In some cases, the provider may have established before discharge, or within a reasonable time before the current admission, that the beneficiary is either indigent or medically indigent. Providers can deem Medicare beneficiaries indigent or medically indigent when such individuals have also been determined eligible for Medicaid as either categorically needy individuals or medically needy individuals, respectively. Otherwise, the provider should apply its customary methods for determining the indigence of patients to the case of the Medicare beneficiary under the following guidelines:

The provider, not the patient, must determine the patient's indigence; i.e., a patient's signed declaration of his inability to pay his medical bills cannot be considered proof of indigence;

The provider should take into account a patient's total resources, which would include, but are not limited to, an analysis of assets (only those convertible to cash, and unnecessary for the patient's daily living), liabilities, and income and expenses. In making this analysis the provider should take into account any extenuating circumstances that would affect the determination of the patient's indigence.
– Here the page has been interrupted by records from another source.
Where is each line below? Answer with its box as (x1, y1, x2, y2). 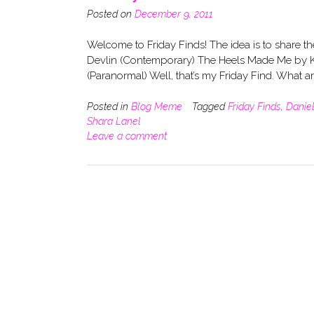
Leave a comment (87, 130, 167, 142)
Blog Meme (131, 100, 182, 112)
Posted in (87, 100, 131, 112)
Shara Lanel (87, 115, 141, 127)
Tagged (192, 100, 228, 112)
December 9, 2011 (135, 8, 213, 20)
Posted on (87, 8, 135, 20)
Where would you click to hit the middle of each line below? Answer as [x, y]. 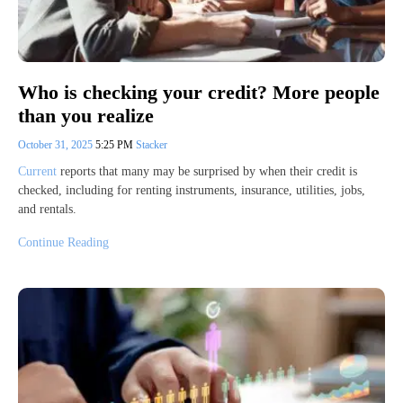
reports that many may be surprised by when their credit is [207, 172]
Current [37, 172]
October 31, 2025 [57, 145]
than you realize [86, 116]
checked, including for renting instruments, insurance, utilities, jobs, [192, 191]
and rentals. [47, 210]
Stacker [152, 145]
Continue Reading [63, 243]
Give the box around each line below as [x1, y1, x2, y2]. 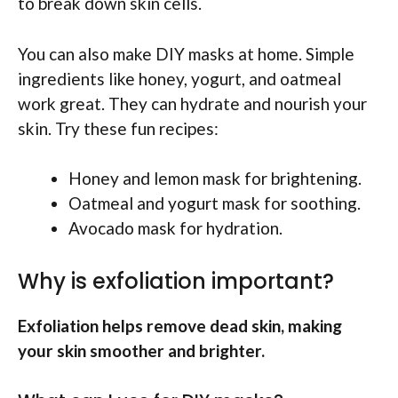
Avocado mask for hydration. [68, 218, 283, 239]
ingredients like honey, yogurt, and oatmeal [18, 68, 341, 89]
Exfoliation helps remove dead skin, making [18, 314, 342, 336]
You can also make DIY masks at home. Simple [18, 43, 354, 64]
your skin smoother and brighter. [18, 339, 265, 361]
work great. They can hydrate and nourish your [18, 92, 367, 114]
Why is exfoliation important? [18, 266, 334, 296]
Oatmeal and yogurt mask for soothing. [68, 193, 361, 214]
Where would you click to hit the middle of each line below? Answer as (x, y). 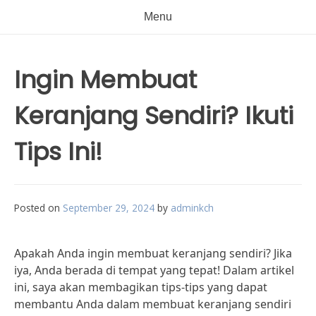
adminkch (192, 208)
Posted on (38, 208)
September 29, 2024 (109, 208)
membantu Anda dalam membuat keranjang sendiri (153, 304)
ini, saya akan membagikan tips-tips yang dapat (141, 287)
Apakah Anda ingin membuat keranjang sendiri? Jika (153, 253)
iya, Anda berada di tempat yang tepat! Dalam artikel (154, 270)
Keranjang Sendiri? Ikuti (154, 116)
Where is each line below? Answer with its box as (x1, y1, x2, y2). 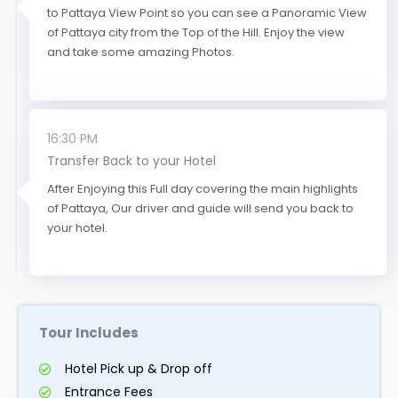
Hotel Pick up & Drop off (65, 360, 212, 378)
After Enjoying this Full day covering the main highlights (47, 179, 358, 197)
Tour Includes (39, 323, 139, 343)
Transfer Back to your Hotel (47, 151, 216, 170)
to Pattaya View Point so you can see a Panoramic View (47, 4, 367, 21)
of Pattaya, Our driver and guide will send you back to (47, 199, 354, 217)
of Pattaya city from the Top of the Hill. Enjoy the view (47, 23, 345, 41)
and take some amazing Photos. (47, 43, 235, 60)
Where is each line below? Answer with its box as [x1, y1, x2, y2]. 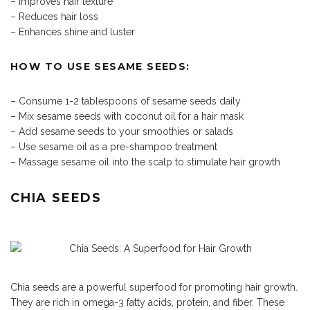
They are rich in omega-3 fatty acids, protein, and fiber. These [10, 297, 284, 309]
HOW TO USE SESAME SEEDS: [10, 60, 190, 73]
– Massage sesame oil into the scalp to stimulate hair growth [10, 156, 280, 168]
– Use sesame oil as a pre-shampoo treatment [10, 141, 217, 153]
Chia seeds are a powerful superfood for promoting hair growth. [10, 282, 298, 293]
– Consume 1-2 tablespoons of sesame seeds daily [10, 95, 241, 107]
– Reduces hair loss [10, 11, 98, 23]
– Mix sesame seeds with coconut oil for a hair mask [10, 111, 244, 122]
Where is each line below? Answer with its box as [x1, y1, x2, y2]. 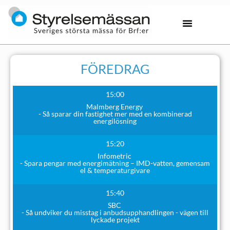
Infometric [97, 151, 133, 160]
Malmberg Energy [86, 102, 144, 111]
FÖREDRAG [81, 61, 149, 76]
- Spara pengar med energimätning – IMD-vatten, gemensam [20, 158, 210, 167]
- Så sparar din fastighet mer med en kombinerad [38, 109, 192, 118]
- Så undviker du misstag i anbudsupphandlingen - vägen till [22, 207, 208, 217]
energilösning [93, 116, 137, 125]
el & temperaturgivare [80, 165, 150, 175]
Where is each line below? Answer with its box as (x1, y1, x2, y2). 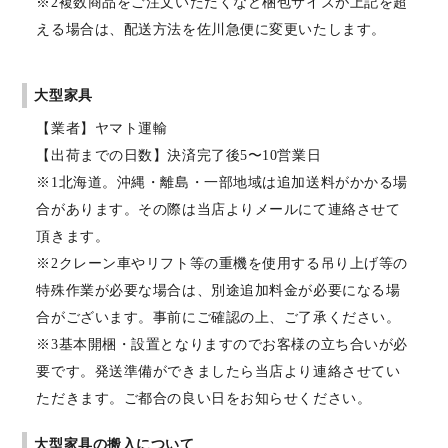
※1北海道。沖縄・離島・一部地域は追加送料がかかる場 (36, 175, 408, 191)
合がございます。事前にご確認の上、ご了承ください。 (36, 310, 401, 326)
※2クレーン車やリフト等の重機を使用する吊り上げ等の (36, 256, 408, 272)
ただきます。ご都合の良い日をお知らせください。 (36, 391, 372, 407)
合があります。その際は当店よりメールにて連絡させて (36, 202, 401, 218)
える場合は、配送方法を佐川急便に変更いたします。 (36, 22, 386, 38)
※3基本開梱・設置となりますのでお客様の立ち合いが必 (36, 337, 408, 353)
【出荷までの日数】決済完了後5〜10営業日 (36, 148, 322, 164)

The provider must determine that no source other than the patient would be legally responsible for the patient's medical bill; e.g., Title XIX, local welfare agency and guardian.

The patient's file should contain documentation of the method by which indigence was determined in addition to all backup information to substantiate the determination.

Once indigence is determined and the provider concludes that there had been no improvement in the beneficiary's financial condition, the debt may be deemed uncollectible without applying the 120-day rule.

Please note that per PRM 15-1 §§328, charity, courtesy, and third-party allowances are not reimbursable Medicare costs. Charges related to services subject to these allowances should be recorded at the full amount charged to all patients and the allowances should be appropriately shown in a revenue reduction account.